Die Fahrt von SBB-Cargo-Zug 43413 verdeutlicht dies auf Anhieb. Die Abfahrt, so steht im Fahrplan des Betreibers der Gleisanlagen – der „DB Netz“, ist für 9.08 Uhr gesetzt. Doch an diesem Tag ist von Anfang an der Wurm drin. Lokführer Wunderlich sagt wenig später: „Geduld haben, das lernt man hier schnell“. Seit drei Jahren ist er Lokführer auf Güterzügen der „SBB International“, seine Schicht an diesem Samstag begann um ein Uhr früh. Es ist heute seine dritte Fahrt zwischen Offenburg und Singen, dem deutschen Endziel der Umleitung. Schon bei der Herfahrt gab es ein Problem beim Bahnübergang südlich Hausach – mehr als 20 Minuten ist er im Verzug.
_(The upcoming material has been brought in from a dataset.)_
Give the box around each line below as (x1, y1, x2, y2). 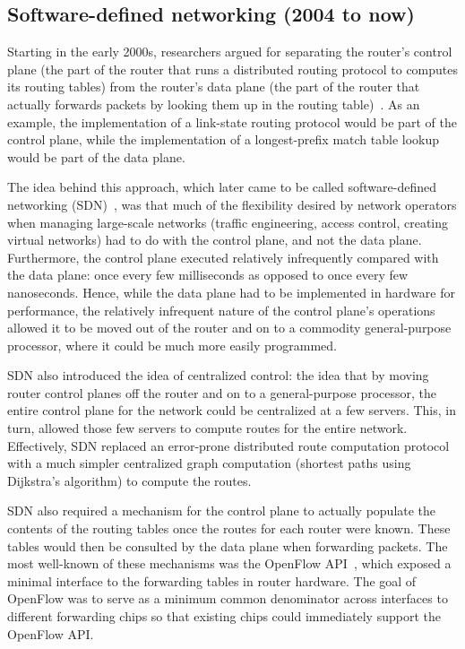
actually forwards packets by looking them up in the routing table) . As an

Das rächt sich nun. „Singen nimmt vor elf Uhr keine Züge mehr an“, gibt der örtliche Fahrdienstleiter durch. Wunderlich, der in Friesenheim, nicht weit entfernt vom Startpunkt, wohnt, muss die Abfahrt verschieben – „auf unbestimmt“. Doch sein Drängen hat später Erfolg. Er verweist auf das Ende seiner „Lenkzeiten“ um 13.30 Uhr. Danach muss er in den Feierabend, so die Vorschrift. Wenn er nicht fahren könne, müsse der Zugverband stehen bleiben – „irgendwo auf freier Strecke“. Um 10.35 Uhr gehts tatsächlich los, fast 90 Minuten später als geplant – obwohl zwei andere Güterzüge länger warten als er. Mit gemächlichen 70 Kilometer pro Stunde darf er ausfahren. Schnell sind die Orte Gengenbach und Biberach im Kinzigtal erreicht.

Hausach wird zeitweise zum Güterbahnhof

Doch der Optimismus, nun wieder freie Fahrt zu haben, wird schnell getrübt. Gegen 10.56 Uhr vermeldet der Co-Pilot des Cargo-Zuges, SBB-Regionalleiter Stanislaw Leschenko: „In sechs Kilometern ist die Reise zu Ende“. Die auf rot stehende Signalanlage verdonnert zur Langsamfahrt. Weniger als 40 Kilometer pro Stunde zeigt nun der Zug-Tachometer.

Am Bahnhof von Hausach, gerade mal etwa 34 Kilometer nach der Abfahrt, wird Wunderlich auf ein Abstellgleis geleitet. Der beschauliche 6.000-Einwohner-Ort wird vorübergehend zum Güterbahnhof: Die drei in Offenburg gestarteten Güterzüge mit jeweils 600 und mehr Metern Länge stehen mehr als eine Stunde am Bahnsteig. Bei Kilometer 34,6 gebe es erneut die Störung bei dem besagten Bahnübergang, sagt Wunderlich. Erst hinter Hausach beginnt dann der steile Anstieg in die Schwarzwaldhöhen. Bei der ersten Fahrt in Richtung Singen im frühen Morgengrauen musste der Lokführer oberhalb Hornberg zwangsweise anhalten – und bis zur Passhöhe bei St. Georgen mit nicht mehr als 20 Kilometer pro Stunde hochtuckern.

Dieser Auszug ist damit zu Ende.